What you return must be the lines from the first one below through the one containing "See Figure 1", exactly and with pictures excluded.

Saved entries
=== Section Start ===

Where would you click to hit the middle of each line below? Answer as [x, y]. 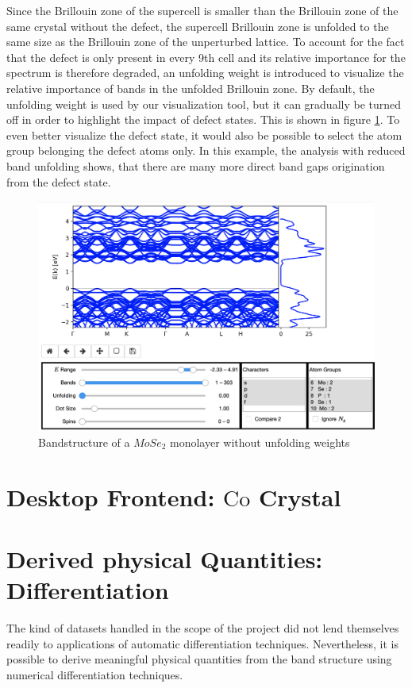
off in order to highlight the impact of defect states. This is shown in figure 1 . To [203, 119]
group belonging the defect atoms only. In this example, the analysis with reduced [206, 150]
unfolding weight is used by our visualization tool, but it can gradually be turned [204, 104]
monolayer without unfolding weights [260, 442]
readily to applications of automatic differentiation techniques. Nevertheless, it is [203, 643]
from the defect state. [59, 181]
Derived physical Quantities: [165, 559]
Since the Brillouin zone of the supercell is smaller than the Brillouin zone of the [202, 10]
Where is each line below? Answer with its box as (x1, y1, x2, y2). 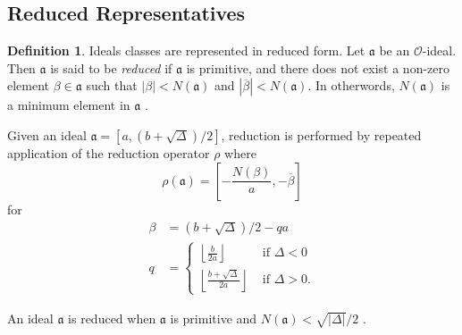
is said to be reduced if (50, 58, 172, 77)
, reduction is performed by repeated (221, 125, 422, 144)
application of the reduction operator (7, 143, 210, 162)
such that (86, 76, 138, 95)
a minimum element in (7, 96, 130, 114)
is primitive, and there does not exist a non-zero (186, 58, 450, 77)
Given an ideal (7, 125, 87, 144)
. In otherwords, (307, 76, 395, 95)
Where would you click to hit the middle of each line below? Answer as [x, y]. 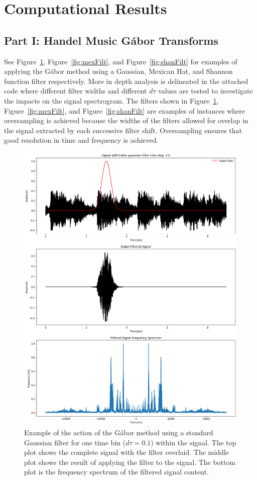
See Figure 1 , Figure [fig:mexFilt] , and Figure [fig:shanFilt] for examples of [121, 61]
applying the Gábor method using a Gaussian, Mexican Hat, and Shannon [118, 71]
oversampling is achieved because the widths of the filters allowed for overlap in [126, 120]
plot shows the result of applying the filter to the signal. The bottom [130, 462]
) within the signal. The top [194, 442]
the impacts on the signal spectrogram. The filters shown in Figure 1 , [111, 100]
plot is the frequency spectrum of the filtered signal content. [116, 472]
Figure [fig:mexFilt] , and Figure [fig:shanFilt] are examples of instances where [125, 110]
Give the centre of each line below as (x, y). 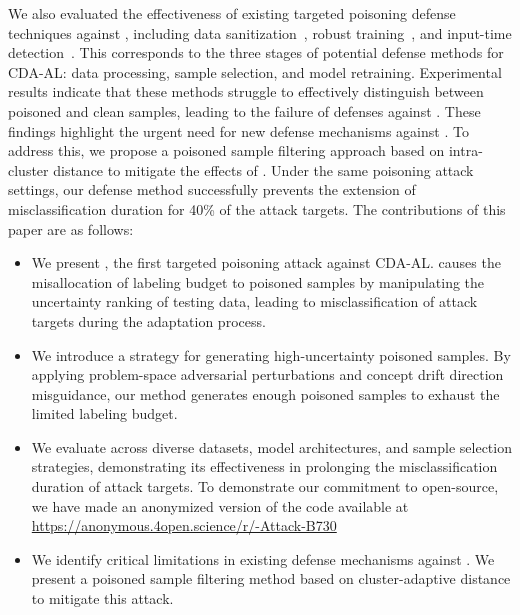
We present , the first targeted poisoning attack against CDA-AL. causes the (266, 262)
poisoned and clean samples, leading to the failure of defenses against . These (244, 110)
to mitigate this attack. (102, 598)
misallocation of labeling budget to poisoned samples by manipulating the (258, 281)
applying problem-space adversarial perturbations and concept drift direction (267, 374)
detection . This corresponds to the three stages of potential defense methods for (256, 52)
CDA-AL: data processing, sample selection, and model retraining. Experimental (255, 71)
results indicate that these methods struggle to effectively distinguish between (246, 91)
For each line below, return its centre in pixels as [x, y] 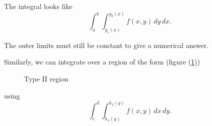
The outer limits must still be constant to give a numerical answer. [106, 45]
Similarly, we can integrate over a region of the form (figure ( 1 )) [102, 62]
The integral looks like [38, 6]
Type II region [46, 78]
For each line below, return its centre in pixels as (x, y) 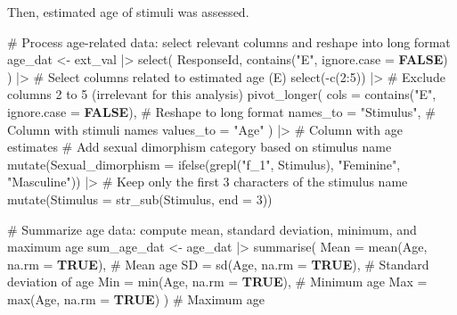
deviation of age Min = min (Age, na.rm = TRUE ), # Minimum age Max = (217, 282)
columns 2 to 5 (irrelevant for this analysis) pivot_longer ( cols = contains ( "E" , (222, 94)
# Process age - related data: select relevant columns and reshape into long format (229, 41)
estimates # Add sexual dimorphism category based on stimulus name (200, 147)
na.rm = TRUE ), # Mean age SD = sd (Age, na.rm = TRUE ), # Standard (218, 264)
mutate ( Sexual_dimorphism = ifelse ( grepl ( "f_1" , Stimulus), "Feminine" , (204, 164)
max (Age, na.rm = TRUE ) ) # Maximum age (136, 298)
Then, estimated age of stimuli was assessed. (128, 12)
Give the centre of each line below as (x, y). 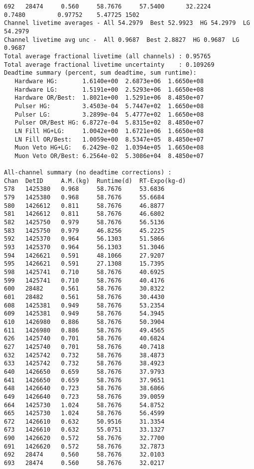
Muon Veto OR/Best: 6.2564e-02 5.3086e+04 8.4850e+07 (109, 156)
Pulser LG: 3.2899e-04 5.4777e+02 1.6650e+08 (109, 114)
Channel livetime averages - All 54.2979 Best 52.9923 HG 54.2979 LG (127, 23)
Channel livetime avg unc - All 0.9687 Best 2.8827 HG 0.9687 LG (122, 40)
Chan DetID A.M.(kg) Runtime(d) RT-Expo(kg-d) (95, 181)
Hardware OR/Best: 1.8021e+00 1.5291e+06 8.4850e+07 (109, 98)
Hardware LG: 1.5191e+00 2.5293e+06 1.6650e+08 (109, 89)
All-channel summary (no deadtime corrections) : (88, 173)
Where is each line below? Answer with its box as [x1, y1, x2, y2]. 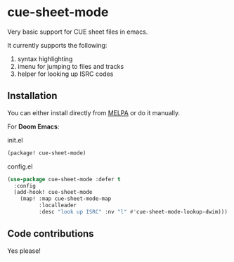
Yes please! [7, 247, 41, 255]
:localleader [38, 202, 77, 209]
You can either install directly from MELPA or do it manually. [7, 108, 181, 117]
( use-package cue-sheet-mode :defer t [7, 176, 121, 183]
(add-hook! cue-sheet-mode [13, 189, 93, 196]
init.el [7, 136, 23, 144]
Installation [7, 90, 58, 102]
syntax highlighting [17, 54, 73, 63]
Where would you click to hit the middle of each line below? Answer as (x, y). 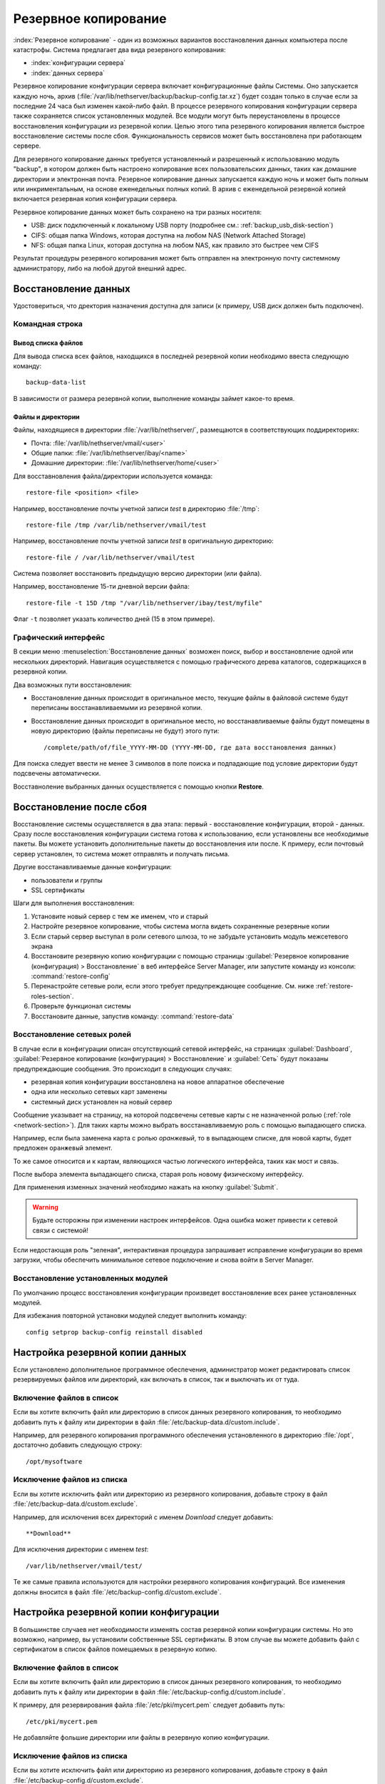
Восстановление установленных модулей (91, 1279)
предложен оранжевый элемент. (63, 1148)
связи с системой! (60, 1230)
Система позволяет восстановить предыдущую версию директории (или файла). (138, 574)
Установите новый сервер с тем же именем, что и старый (119, 916)
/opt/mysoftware (54, 1461)
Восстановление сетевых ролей (72, 1035)
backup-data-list (56, 382)
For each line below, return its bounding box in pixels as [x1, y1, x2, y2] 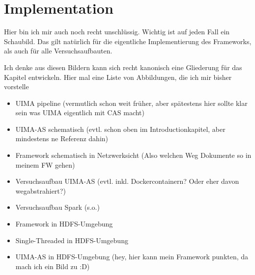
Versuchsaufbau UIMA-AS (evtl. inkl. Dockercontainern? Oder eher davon [15, 176, 239, 186]
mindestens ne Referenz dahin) [15, 133, 109, 144]
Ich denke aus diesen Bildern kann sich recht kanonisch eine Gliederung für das [4, 62, 242, 72]
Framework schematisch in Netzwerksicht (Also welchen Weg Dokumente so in [15, 150, 252, 160]
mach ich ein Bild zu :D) [15, 261, 90, 271]
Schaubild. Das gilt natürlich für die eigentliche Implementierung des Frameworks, [4, 36, 252, 46]
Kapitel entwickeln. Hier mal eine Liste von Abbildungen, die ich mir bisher [4, 72, 232, 82]
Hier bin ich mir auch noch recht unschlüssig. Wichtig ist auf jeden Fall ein [4, 26, 230, 37]
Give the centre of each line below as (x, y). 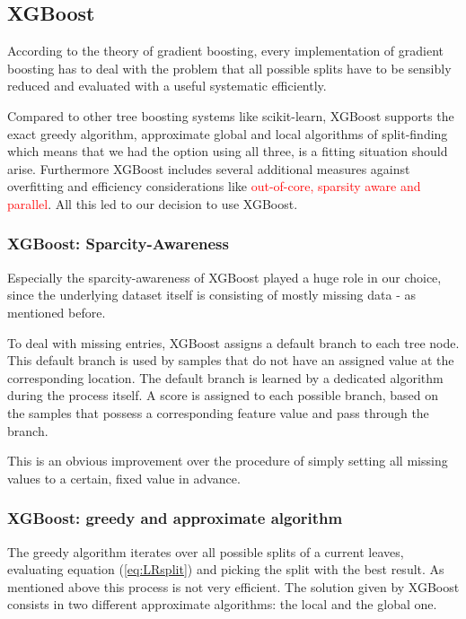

=== Section End ===

◆ **SOLUTION TO THIS PROBLEM**:
Where would you click to hit the middle of each line below? Answer as [x, y]. 
off in order to highlight the impact of defect states. This is shown in figure 1 . To [203, 119]
group belonging the defect atoms only. In this example, the analysis with reduced [206, 150]
unfolding weight is used by our visualization tool, but it can gradually be turned [204, 104]
monolayer without unfolding weights [260, 442]
readily to applications of automatic differentiation techniques. Nevertheless, it is [203, 643]
from the defect state. [59, 181]
Derived physical Quantities: [165, 559]
Since the Brillouin zone of the supercell is smaller than the Brillouin zone of the [202, 10]
Where is each line below? Answer with its box as (x1, y1, x2, y2). 
is said to be reduced if (50, 58, 172, 77)
, reduction is performed by repeated (221, 125, 422, 144)
application of the reduction operator (7, 143, 210, 162)
such that (86, 76, 138, 95)
a minimum element in (7, 96, 130, 114)
is primitive, and there does not exist a non-zero (186, 58, 450, 77)
Given an ideal (7, 125, 87, 144)
. In otherwords, (307, 76, 395, 95)
Where would you click to hit the middle of each line below? Answer as [x, y]. 
See Figure 1 , Figure [fig:mexFilt] , and Figure [fig:shanFilt] for examples of [121, 61]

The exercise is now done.